Folks, I don’t know if you have ever tried to consume almond butter, out of a packet, in a hurry, but it isn’t cute. There is a lot of smacking, a lot of squeezing, and a lot of pacing because you know that people are waiting but you also want every single ounce of your emergency food stash. There were Swacho’s out there for God’s sake!

Since I had some time on my hands because my tongue was stuck to the roof of my mouth, I took my first ever bathroom selfie to commemorate this proud (?) moment in my Whole30 journey.

Questionable graffiti really sets off this pic, IMO.

So crisis avoided. I consumed exactly zero Swacho’s and made it through the night with flying colors.

And while Jen has already covered this, I would be remiss if I didn’t mention that my Sunday included meeting the woman at the center of it all, Melissa Hartwig.

Yes I fangirl-ed.

Yes I had back sweat.

Yes a semi-frantic “Woo Woo” escaped my lips when she walked out and I think I looked like a human-sized praise hand emoji.

And guys. We got a chance to chat with her after the interview portion and she hugged me (!!!!).

I can’t possibly imagine what about my behavior leading up to this moment would have led a complete stranger to think, “this tiny blonde girl with the somewhat upsetting back sweat situation will probably want this interaction documented.”

The outcome…

Jen and Philippe’s eyes were closed in pure state of Whole30 bliss.

A closer look.

Really held it together.

Yep. Pretty much sums it up.

We had a chance to send her off with food from Territory and then this happened.

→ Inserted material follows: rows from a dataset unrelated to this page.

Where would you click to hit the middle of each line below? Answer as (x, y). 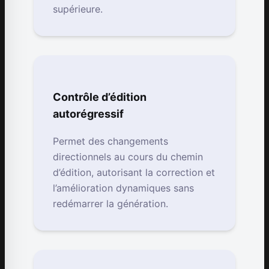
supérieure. (78, 9)
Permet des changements (110, 141)
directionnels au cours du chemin (128, 157)
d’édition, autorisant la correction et (134, 173)
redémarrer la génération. (110, 204)
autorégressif (88, 114)
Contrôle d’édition (100, 97)
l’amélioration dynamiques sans (123, 188)
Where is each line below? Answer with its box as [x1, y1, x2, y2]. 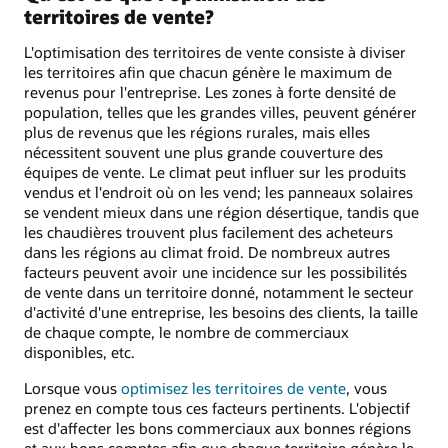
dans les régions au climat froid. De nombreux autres [24, 242, 390, 263]
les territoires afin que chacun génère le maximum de [24, 62, 392, 83]
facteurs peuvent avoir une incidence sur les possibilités [24, 262, 407, 283]
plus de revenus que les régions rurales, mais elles [24, 122, 370, 143]
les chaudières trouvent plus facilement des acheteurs [24, 222, 393, 243]
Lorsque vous [24, 378, 121, 399]
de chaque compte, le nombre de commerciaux [24, 322, 349, 343]
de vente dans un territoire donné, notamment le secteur [24, 282, 414, 303]
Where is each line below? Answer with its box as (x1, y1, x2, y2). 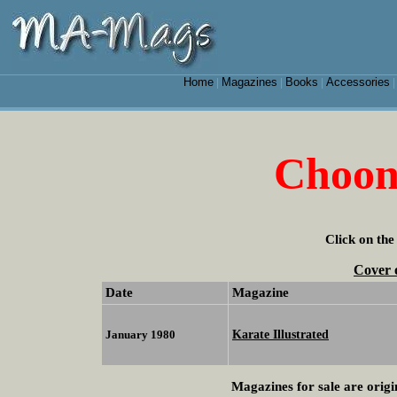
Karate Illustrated (232, 327, 329, 342)
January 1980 (105, 328, 175, 342)
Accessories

That is not just any Green Room. That is the ‘Live with Kelly & Ryan’ Green Room.

Literally. Dead.

So it is safe to say that my Day 7 is largely riding the Melissa Hartwig Hugged Me high and a renewed confidence now that I know that weekends aren’t as scary as they seemed at first.

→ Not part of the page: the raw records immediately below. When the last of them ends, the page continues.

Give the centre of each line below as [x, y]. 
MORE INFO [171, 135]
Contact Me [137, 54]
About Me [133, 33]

Also, I haven’t tried to murder anyone with my eyes today so I think that is a Non-Scale Victory we can all agree is a profound step in the right direction.

The Territory gals with the Queen Bae.

PSA: if you reside in the DC, SoCal, San Francisco or Dallas areas and want to give Territory’s Whole30 Approved meals a whirl, use code JANW30 when creating your account to snag $50 off your first order. Or just click the magic box below.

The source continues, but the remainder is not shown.